Question

Find the solution of the differential equation that satisfies the given initial condition.

dP/dt=4 square root (Pt), P(1)=2

Answer 1

Is your equation this:
\[ \frac{dP}{dt} = 4\sqrt{P(t)} \]
?

Answer 2

sqrt(P(t))-2*t-_C1 = 0

Answer 3

We'd never leave a function in that form ... and you should also show the derivation ;-)

Answer 4

well plug in initial condition and stuff

Answer 5

For the record then: write P for P(t).

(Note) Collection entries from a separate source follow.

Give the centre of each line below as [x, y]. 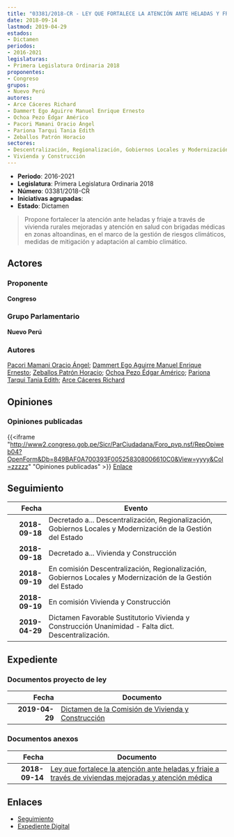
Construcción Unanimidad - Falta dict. [111, 626]
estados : [20, 33]
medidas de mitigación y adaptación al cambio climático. [106, 241]
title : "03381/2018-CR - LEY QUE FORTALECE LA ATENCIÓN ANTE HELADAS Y [113, 14]
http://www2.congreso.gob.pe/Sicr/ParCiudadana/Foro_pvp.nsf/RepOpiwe [117, 444]
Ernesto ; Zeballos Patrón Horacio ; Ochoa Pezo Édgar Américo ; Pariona [109, 372]
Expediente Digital [43, 827]
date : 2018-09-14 [32, 20]
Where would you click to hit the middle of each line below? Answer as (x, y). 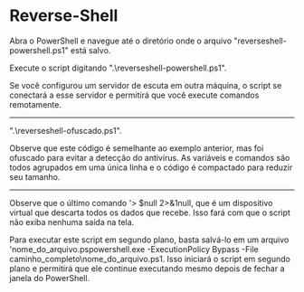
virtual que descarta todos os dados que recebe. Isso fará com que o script (150, 212)
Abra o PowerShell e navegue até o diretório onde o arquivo (121, 41)
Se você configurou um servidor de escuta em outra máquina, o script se (146, 85)
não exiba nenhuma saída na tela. (72, 221)
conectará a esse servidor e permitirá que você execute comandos (134, 95)
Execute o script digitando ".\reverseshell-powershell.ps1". (119, 68)
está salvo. (91, 50)
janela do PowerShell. (50, 278)
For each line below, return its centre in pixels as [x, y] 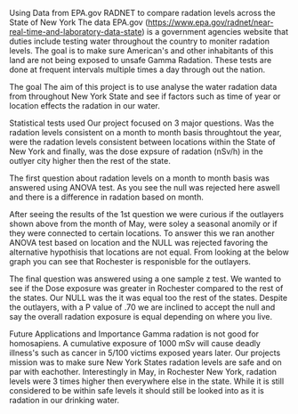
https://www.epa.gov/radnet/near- [211, 22]
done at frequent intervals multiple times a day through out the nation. [137, 69]
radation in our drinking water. [64, 400]
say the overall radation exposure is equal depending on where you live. [141, 317]
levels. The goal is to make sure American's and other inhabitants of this [141, 51]
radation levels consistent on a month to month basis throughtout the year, [145, 132]
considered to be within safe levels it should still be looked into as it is [137, 390]
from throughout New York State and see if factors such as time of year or [145, 96]
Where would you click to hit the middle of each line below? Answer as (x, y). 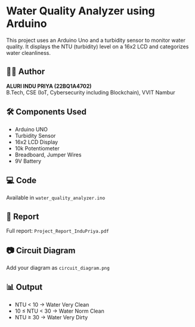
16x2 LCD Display (36, 142)
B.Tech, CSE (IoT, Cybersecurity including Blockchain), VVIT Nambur (91, 92)
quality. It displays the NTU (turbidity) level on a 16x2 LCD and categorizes (97, 47)
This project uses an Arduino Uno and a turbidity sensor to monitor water (96, 40)
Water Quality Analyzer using (81, 11)
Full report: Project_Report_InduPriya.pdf (58, 231)
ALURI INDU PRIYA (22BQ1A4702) (49, 86)
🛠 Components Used (47, 112)
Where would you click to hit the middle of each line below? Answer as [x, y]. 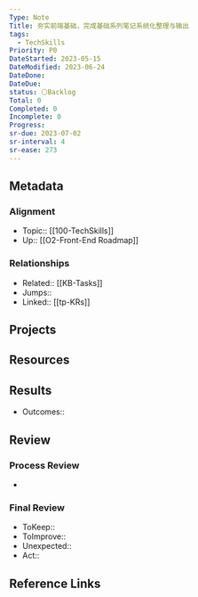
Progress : [28, 126]
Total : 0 [25, 100]
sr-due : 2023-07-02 [45, 134]
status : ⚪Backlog [43, 92]
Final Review [37, 507]
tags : [19, 34]
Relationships [40, 264]
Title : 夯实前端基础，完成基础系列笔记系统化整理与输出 [99, 26]
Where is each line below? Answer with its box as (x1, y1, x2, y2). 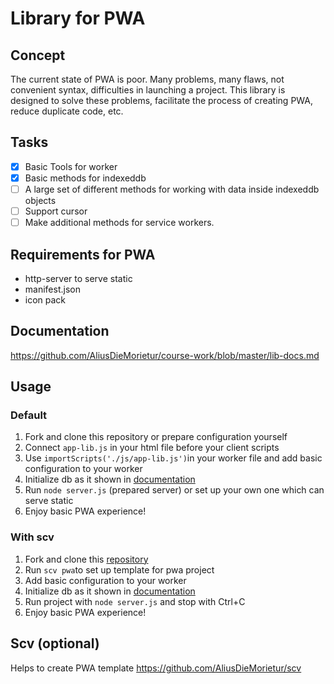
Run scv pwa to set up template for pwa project (24, 563, 215, 576)
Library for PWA (10, 7, 146, 30)
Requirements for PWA (10, 246, 156, 263)
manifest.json (24, 283, 81, 295)
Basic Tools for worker (24, 160, 118, 172)
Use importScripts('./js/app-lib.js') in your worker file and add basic (24, 452, 323, 464)
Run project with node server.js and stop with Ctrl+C (24, 595, 246, 607)
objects (24, 195, 57, 206)
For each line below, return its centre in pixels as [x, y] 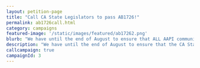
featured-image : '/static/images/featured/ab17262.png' [77, 34]
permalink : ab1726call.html [41, 22]
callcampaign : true [30, 50]
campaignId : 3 [24, 56]
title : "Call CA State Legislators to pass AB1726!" [73, 17]
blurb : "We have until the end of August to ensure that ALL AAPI [90, 39]
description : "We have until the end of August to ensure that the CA [96, 45]
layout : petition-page [34, 12]
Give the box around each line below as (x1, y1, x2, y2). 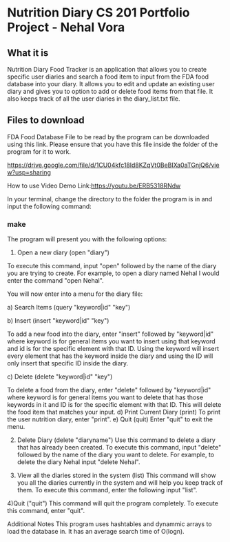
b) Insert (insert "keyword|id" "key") (7, 317, 109, 325)
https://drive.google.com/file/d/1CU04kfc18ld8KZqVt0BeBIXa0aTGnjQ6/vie (7, 161, 220, 169)
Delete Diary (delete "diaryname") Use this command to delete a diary (17, 436, 216, 444)
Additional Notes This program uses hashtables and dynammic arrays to (7, 520, 212, 528)
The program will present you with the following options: (7, 235, 167, 243)
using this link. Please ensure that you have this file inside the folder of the (7, 140, 218, 148)
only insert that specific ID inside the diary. (7, 359, 129, 368)
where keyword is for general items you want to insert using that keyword (7, 337, 216, 345)
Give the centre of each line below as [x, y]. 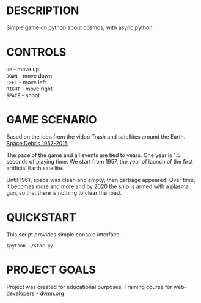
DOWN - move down [29, 75]
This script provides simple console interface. [64, 234]
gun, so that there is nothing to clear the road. [64, 192]
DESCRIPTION [43, 11]
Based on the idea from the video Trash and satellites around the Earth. [96, 137]
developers [20, 293]
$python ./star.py [30, 246]
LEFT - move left [26, 82]
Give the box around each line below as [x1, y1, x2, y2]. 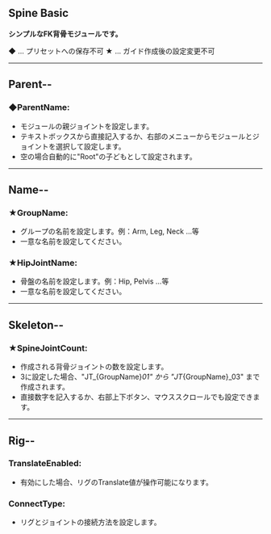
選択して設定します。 [55, 141, 126, 151]
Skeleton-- [8, 318, 65, 332]
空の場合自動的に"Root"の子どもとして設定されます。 [19, 151, 197, 161]
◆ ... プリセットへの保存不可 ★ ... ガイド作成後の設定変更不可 [8, 46, 215, 56]
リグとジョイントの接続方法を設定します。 [19, 517, 161, 528]
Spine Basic [8, 6, 69, 20]
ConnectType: [8, 498, 66, 509]
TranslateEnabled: [8, 458, 82, 469]
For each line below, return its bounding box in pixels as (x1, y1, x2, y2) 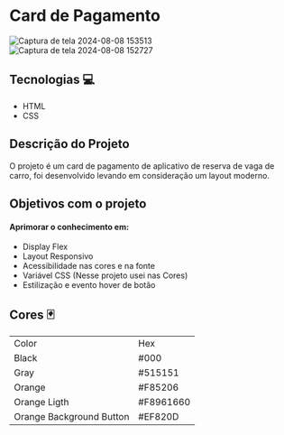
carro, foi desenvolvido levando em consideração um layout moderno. (9, 170, 270, 180)
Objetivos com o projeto (9, 196, 147, 211)
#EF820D (138, 410, 179, 422)
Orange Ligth (14, 395, 69, 408)
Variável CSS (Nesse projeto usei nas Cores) (22, 270, 188, 281)
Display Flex (22, 241, 69, 253)
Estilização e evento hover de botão (22, 280, 156, 291)
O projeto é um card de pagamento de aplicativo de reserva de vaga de (9, 160, 275, 171)
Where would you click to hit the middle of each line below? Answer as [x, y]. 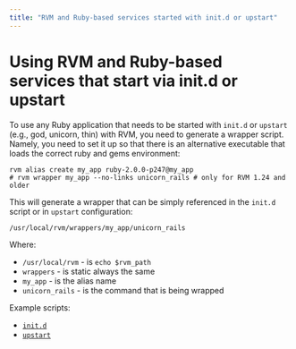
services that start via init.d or [124, 81]
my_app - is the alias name [69, 281]
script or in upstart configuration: [71, 211]
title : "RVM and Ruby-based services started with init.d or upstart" [144, 17]
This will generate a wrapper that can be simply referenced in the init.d [143, 201]
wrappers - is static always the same [89, 271]
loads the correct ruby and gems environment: [95, 153]
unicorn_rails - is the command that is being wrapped [123, 290]
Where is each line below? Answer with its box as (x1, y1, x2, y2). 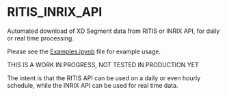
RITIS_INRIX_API (7, 4, 103, 20)
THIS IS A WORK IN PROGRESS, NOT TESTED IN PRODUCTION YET (7, 60, 200, 69)
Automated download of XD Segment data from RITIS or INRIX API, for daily (7, 27, 220, 35)
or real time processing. (7, 34, 74, 42)
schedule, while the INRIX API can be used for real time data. (7, 81, 179, 89)
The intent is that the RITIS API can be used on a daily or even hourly (7, 73, 201, 82)
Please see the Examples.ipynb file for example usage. (7, 47, 161, 56)
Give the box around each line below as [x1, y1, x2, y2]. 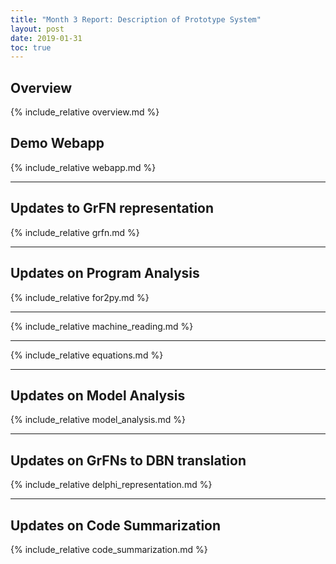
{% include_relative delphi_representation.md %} [10, 479, 213, 491]
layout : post [10, 24, 65, 34]
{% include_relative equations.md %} [10, 349, 164, 361]
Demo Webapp [10, 135, 105, 152]
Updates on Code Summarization [10, 517, 222, 534]
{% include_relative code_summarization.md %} [10, 543, 208, 555]
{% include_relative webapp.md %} [10, 161, 157, 173]
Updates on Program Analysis [10, 265, 200, 282]
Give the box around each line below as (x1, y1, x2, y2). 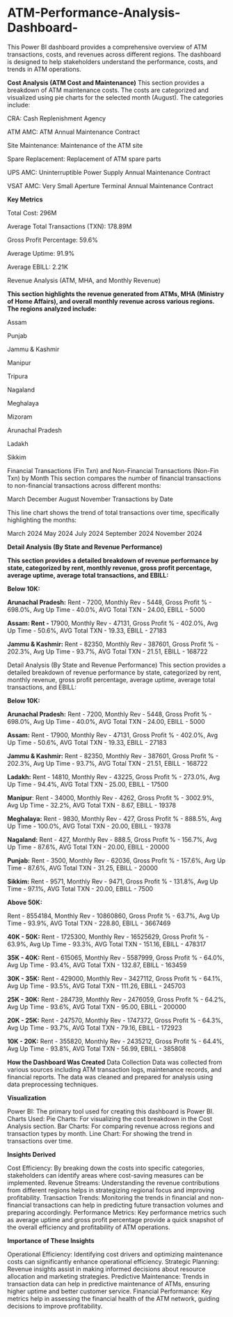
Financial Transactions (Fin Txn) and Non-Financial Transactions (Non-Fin (7, 466, 219, 475)
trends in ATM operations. (7, 65, 81, 73)
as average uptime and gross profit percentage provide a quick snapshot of (7, 1215, 224, 1224)
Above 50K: (7, 898, 43, 907)
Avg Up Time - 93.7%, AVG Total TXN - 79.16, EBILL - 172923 (7, 1023, 182, 1032)
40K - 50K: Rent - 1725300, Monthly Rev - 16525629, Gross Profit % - (7, 932, 209, 941)
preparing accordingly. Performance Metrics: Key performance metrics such (7, 1208, 226, 1217)
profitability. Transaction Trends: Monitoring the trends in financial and (7, 1193, 209, 1201)

Then the equation we have is
\[ \frac{dP}{dt} = 4\sqrt{P} \]
Separating variables,
\[ \int \frac{dP}{\sqrt{P}} = \int 4 \ dt \]
Now integrating we have
\[ \frac{1}{2} \sqrt{P} = 4t + C \]
or
\[ P(t) = (8t + 2C)^2 \]
You can now apply the initial condition \( P(1) = 2 \) to simplify this further by solving for \( C \).

Answer 6

**correction, upon integrating we have
\[ 2 \sqrt{P} = 4t + C \]
and thus
\[ \sqrt{P} = 2t + C/2 \]
\[ P(t) = (2t + C/2)^2 \]